How Do Teens Cyberbully?
Teens may experience or partake in a variety of cyberbullying tactics.
- Exclusion: Teenagers may intentionally exclude others from an online group.
- Cyberstalking: Teens will harass others by constantly sending emails, messages, or tagging others in posts they don’t want to be tagged in.
- Gossip: Teens will post or send cruel messages that damage another’s reputation, relationships, or confidence.
- Outing/Trickery: Cyberbullies will trick another teen into revealing secrets or embarrassing information which the cyberbully will then share online.
- Harassment: Cyberbullies will post or send offensive, insulting, and mean messages repeatedly.
- Impersonation: Cyberbullies may create fake accounts to exploit another teen’s trust.

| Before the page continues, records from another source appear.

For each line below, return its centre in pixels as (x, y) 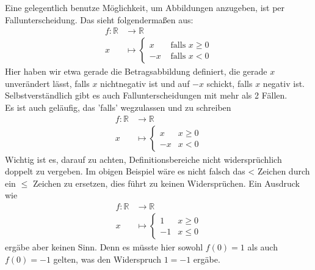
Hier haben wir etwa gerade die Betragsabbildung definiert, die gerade (136, 71)
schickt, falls (230, 83)
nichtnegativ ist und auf (145, 83)
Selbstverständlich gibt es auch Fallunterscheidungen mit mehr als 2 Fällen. (146, 95)
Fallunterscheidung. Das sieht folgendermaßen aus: (99, 19)
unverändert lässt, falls (47, 83)
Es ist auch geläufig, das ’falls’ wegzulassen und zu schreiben (118, 107)
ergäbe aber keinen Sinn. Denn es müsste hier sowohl (104, 247)
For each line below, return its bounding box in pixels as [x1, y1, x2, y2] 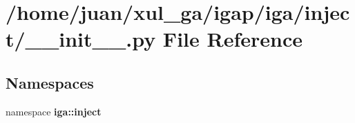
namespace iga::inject [6, 104, 102, 118]
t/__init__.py [6, 25, 156, 53]
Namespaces [6, 71, 94, 93]
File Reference [162, 25, 303, 53]
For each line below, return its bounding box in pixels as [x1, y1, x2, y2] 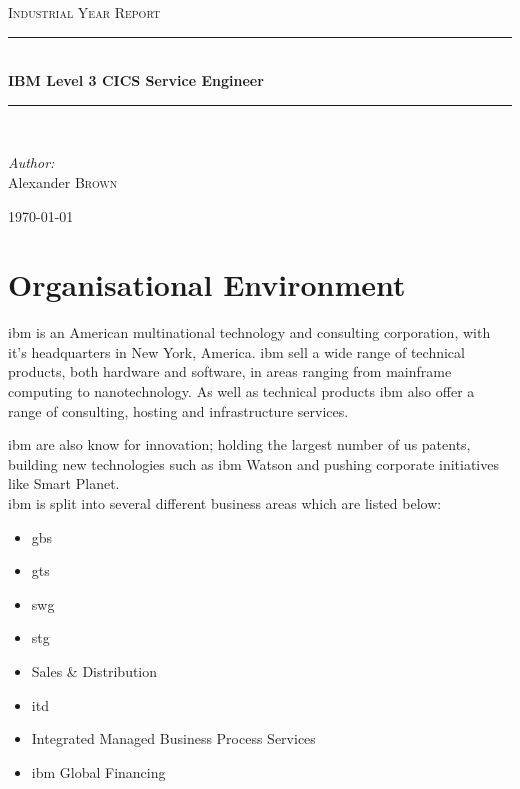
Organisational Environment [8, 264, 406, 305]
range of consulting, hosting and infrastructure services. [8, 400, 349, 421]
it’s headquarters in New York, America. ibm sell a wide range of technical [8, 341, 465, 362]
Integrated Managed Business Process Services [31, 728, 316, 749]
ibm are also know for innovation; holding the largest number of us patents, [8, 434, 471, 455]
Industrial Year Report [8, 2, 161, 22]
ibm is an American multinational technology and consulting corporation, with [8, 322, 491, 343]
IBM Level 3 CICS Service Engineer [8, 70, 264, 91]

They may also hack into an account and post or send messages that are damaging to the person’s reputation or relationships.
- Cyber Threats: Cyberbullies will threaten or imply violent behavior toward others to make them feel uncomfortable.
- Flaming: Fights online that involve hateful or offensive messages that may be posted to various websites, forums, or blogs.
Tips for Parents
Parents can influence teens’ awareness of inappropriate behavior online or over the phone. 58% of teen internet and cell phone users say their parents have the biggest influence on what they think is appropriate or inappropriate, yet only 1 in 6 parentsare aware when their child is being cyberbullied.
If you would like to prevent your teen from being cyberbullied or feel they may be at risk, bullyingstatistics.org offers some advice:
- Discuss cyberbullying with teens. Explain what actions are appropriate and inappropriate over the internet.
- Open communication with teens and encourage them to tell a parent if cyberbullying is occurring.
- If a teen is being cyberbullied, keep the messages as proof, especially if the messages turn worse.
- Keep the computer in a common area and limit internet access in their room.
- Try blocking the cyberbully from social networks.
Encourage your teenager to take a stand if they witnesses bullying. Also encourage them to:
- Inform a parent, teacher, or adult of the bullying.
- Be kind to the individual being bullied. Include them in activities, send them positive messages, and help them understand they’re not alone.